[Items from a dataset]

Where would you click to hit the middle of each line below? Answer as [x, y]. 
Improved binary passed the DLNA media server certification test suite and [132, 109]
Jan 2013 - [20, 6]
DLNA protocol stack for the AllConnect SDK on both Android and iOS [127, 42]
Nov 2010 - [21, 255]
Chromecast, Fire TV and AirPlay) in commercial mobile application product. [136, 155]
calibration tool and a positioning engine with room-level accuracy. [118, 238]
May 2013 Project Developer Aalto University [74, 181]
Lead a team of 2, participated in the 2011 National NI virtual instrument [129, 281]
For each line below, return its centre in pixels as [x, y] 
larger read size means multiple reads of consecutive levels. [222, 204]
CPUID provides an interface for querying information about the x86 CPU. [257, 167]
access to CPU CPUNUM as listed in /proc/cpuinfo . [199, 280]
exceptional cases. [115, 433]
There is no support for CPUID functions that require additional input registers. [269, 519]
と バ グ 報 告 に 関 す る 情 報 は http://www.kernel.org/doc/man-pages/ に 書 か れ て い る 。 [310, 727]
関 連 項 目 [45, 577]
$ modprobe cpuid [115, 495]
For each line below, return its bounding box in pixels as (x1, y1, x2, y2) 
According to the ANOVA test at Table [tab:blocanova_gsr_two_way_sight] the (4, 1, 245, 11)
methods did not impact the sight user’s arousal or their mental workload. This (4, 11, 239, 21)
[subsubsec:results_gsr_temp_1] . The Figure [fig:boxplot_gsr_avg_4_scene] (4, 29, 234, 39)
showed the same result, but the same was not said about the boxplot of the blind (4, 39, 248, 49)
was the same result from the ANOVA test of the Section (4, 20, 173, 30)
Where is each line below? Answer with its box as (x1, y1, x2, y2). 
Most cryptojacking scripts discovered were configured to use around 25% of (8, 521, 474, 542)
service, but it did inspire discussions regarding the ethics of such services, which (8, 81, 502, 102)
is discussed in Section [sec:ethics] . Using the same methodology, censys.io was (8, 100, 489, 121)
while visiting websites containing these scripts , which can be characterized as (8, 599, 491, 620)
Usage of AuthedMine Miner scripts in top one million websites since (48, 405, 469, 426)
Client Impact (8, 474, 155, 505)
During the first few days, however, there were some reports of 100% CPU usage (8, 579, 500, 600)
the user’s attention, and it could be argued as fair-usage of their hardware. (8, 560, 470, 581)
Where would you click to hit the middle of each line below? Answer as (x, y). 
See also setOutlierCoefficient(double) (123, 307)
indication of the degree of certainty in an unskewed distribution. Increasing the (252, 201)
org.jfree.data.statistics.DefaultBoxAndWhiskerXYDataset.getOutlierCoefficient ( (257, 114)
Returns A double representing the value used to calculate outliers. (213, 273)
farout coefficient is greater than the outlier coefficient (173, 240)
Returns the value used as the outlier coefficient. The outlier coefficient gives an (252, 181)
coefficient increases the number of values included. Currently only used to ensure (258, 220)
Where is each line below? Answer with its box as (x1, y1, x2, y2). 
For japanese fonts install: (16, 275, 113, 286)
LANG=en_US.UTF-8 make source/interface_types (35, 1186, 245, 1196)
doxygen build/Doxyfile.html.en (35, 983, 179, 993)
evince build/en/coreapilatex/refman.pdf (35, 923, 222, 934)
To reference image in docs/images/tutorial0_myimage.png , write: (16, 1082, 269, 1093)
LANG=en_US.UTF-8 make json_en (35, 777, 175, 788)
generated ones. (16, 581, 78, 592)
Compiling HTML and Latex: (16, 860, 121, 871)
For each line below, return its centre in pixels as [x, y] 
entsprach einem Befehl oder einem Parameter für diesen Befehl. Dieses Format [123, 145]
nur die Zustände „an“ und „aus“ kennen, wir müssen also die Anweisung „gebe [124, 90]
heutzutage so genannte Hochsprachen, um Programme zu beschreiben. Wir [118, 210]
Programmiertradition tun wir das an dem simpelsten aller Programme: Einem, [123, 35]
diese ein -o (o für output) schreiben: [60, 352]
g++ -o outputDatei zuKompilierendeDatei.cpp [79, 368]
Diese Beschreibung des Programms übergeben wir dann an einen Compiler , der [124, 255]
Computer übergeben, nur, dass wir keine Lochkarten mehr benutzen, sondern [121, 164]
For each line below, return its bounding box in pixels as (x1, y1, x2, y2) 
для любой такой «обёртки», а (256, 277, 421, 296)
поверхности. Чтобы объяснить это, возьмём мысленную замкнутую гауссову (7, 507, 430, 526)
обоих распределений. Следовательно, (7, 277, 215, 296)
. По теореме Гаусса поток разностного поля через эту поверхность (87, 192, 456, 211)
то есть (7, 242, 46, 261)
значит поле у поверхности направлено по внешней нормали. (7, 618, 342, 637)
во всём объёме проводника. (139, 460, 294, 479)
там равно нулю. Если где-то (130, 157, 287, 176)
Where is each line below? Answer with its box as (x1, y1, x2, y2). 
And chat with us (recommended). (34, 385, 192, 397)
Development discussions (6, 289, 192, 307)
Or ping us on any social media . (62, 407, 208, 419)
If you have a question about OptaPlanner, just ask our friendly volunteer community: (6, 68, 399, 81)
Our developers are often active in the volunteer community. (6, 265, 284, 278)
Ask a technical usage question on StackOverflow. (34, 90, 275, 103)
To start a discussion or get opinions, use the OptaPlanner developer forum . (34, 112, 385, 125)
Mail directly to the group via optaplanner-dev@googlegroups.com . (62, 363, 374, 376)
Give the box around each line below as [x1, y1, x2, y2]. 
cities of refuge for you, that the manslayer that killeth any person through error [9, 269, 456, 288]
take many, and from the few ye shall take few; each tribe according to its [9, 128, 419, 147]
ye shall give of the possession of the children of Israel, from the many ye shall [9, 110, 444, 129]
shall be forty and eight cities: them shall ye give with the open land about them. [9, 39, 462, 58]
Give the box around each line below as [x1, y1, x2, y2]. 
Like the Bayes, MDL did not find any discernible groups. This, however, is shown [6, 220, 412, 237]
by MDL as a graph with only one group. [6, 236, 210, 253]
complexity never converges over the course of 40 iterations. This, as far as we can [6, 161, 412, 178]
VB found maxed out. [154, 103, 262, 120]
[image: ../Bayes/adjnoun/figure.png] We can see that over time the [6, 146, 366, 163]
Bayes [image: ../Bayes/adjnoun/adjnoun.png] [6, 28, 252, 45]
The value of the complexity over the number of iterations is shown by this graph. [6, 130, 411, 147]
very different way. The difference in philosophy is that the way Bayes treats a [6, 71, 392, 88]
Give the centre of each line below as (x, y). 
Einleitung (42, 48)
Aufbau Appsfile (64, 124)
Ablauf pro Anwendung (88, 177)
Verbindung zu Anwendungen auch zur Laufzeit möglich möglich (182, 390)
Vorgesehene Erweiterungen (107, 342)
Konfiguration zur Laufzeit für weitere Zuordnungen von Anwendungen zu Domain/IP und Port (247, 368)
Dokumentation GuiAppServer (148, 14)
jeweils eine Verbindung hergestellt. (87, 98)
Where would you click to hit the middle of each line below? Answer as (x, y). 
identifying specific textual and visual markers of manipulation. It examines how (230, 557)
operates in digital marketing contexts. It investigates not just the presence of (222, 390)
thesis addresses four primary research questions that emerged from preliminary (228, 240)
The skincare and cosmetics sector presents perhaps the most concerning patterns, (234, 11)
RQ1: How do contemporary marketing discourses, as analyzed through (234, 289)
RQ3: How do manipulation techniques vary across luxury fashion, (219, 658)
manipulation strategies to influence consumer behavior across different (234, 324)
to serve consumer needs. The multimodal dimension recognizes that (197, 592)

• YOUR INSTRUCTIONS: Of all the entries above, repeat only the lines from the line that has "exceptional cases. [115, 433]" to the line that has "Client Impact (8, 474, 155, 505)", both lines included, exactly.

• EXERCISE OUTPUT:
exceptional cases. [115, 433]
There is no support for CPUID functions that require additional input registers. [269, 519]
と バ グ 報 告 に 関 す る 情 報 は http://www.kernel.org/doc/man-pages/ に 書 か れ て い る 。 [310, 727]
関 連 項 目 [45, 577]
$ modprobe cpuid [115, 495]
For each line below, return its bounding box in pixels as (x1, y1, x2, y2) 
According to the ANOVA test at Table [tab:blocanova_gsr_two_way_sight] the (4, 1, 245, 11)
methods did not impact the sight user’s arousal or their mental workload. This (4, 11, 239, 21)
[subsubsec:results_gsr_temp_1] . The Figure [fig:boxplot_gsr_avg_4_scene] (4, 29, 234, 39)
showed the same result, but the same was not said about the boxplot of the blind (4, 39, 248, 49)
was the same result from the ANOVA test of the Section (4, 20, 173, 30)
Where is each line below? Answer with its box as (x1, y1, x2, y2). 
Most cryptojacking scripts discovered were configured to use around 25% of (8, 521, 474, 542)
service, but it did inspire discussions regarding the ethics of such services, which (8, 81, 502, 102)
is discussed in Section [sec:ethics] . Using the same methodology, censys.io was (8, 100, 489, 121)
while visiting websites containing these scripts , which can be characterized as (8, 599, 491, 620)
Usage of AuthedMine Miner scripts in top one million websites since (48, 405, 469, 426)
Client Impact (8, 474, 155, 505)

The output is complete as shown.